The City of Knoxville and Knox County have created a Ten-Year Plan to End Chronic Homelessness and are now working to end chronic homelessness in the area. This is part of a national effort, which you can learn much more about right here.
These are the main strategies in our community’s ten-year plan:
1. Move people into housing first.
Housing first means that permanent housing is the first and most important issue to address in order to end chronic homelessness. That’s because if a chronically homeless person can quickly get into stable, appropriate, permanent housing, then the issues of mental illness, chemical addictions, education, and employment become much more manageable, and much less costly to our community.
2. Stop discharging to the streets from foster care, jails, and mental health hospitals.
Our ten-year plan recommends that we develop a good strategy for discharging at-risk people from institutions to permanent housing. A sound, efficient system of referral to permanent housing will stop at-risk people from becoming homeless. It is humane, and it’s also good fiscal policy.
3. Increase coordination and effectiveness of service.
The ten-year plan especially seeks to enhance coordination of social service case management, outreach and engagement; to establish a single point of entry to the service, shelter and housing system for homeless people; and to specify designated functions for shelters, housing and service agencies to cut down on duplication of efforts.
4. Increase economic opportunities.
We want to maximize income and economic stability for every client so that we can realize each person’s potential to offset the costs of their supportive services and housing. Our ten-year plan recommends that homeless people participate in a comprehensive assessment of eligibility for available benefit programs, and of education and current employability, in order to determine further training needs.
5. Implement new data collection methods.
Our ten-year plan calls for the Homeless Management Information System (HMIS) to be used by housing and service providers, hospitals, correctional facilities, and other agencies working to end homelessness in Knoxville and Knox County. Full implementation of HMIS will provide a single point of entry for homeless people, will better-coordinate services, reduce redundancy, track results and lower costs.
6. Develop permanent solutions.
Instead of simply managing people’s homelessness, we are working to implement strategies that will prevent or at least end their homelessness quickly. We must develop alternatives to incarceration or hospitalization for people arrested for public intoxication, a high percentage of whom are homeless. We seek to break their cycle through jail or the emergency room, back to a shelter, and back again, by putting systems in place that will help them connect with case management and permanent housing opportunities.
7. Strengthen partnerships with faith-based organizations (FBOs).
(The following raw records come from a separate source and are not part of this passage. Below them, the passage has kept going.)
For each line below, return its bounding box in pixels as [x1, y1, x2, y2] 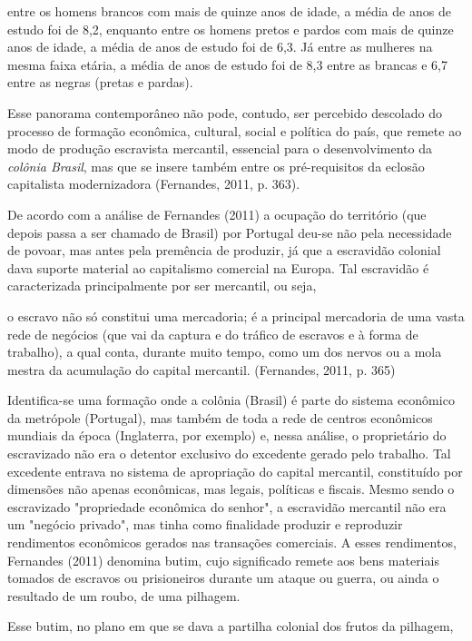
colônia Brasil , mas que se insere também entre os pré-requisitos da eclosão [7, 156, 425, 175]
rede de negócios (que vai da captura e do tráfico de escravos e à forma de [7, 324, 418, 343]
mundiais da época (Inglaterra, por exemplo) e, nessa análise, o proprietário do [7, 426, 447, 445]
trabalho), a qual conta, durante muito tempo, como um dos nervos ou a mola [7, 342, 442, 361]
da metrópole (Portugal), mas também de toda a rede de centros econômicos [7, 408, 433, 427]
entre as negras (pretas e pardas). [7, 73, 193, 92]
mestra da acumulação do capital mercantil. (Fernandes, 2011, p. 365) [7, 360, 396, 379]
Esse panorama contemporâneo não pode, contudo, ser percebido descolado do [7, 103, 442, 122]
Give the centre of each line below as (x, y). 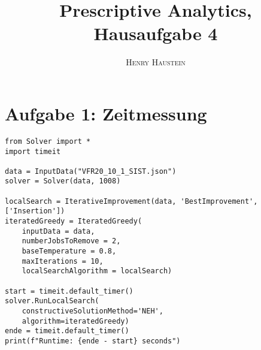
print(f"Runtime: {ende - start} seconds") (93, 341)
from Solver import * (48, 141)
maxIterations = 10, (63, 261)
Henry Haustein (156, 62)
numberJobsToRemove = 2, (71, 241)
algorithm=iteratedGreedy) (75, 321)
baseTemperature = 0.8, (69, 251)
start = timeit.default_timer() (69, 291)

It is important that we coordinate the efforts of FBOs throughout the community and help them to utilize their resources more effectively. Local congregations and FBOs will be a critical resource for the success of this plan. We will implement a comprehensive educational campaign specifically to help congregations wrap their arms around homeless and formerly homeless people. Improved communication between FBOs is also essential.
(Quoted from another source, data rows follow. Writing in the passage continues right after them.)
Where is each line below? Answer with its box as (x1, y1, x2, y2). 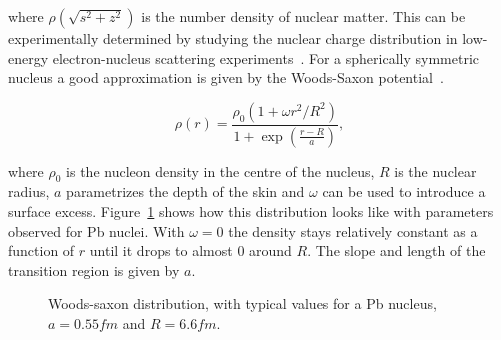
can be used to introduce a (322, 181, 486, 202)
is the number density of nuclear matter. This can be (141, 6, 466, 26)
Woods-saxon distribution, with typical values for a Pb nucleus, (48, 293, 437, 314)
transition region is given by (8, 259, 180, 280)
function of (8, 240, 75, 261)
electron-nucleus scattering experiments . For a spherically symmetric (52, 47, 479, 68)
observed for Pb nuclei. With (8, 220, 185, 241)
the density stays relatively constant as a (228, 220, 478, 241)

8. Recognize homelessness as a community challenge.
We need to address public awareness so that we can gain everyone’s active participation in ending chronic homelessness: every member of our community has a role to play. Good communication is essential, and members of the general public need good and timely information on the plan’s progress and on how their interactions with the homeless can reinforce our community’s efforts to end chronic homelessness.
9. Prevent homelessness.
Housing first, stopping discharges to the street, and coordinated case management will have a strong preventive effect on chronic homelessness. Our prevention strategy encompasses many actions that prevent individuals and families from losing their housing.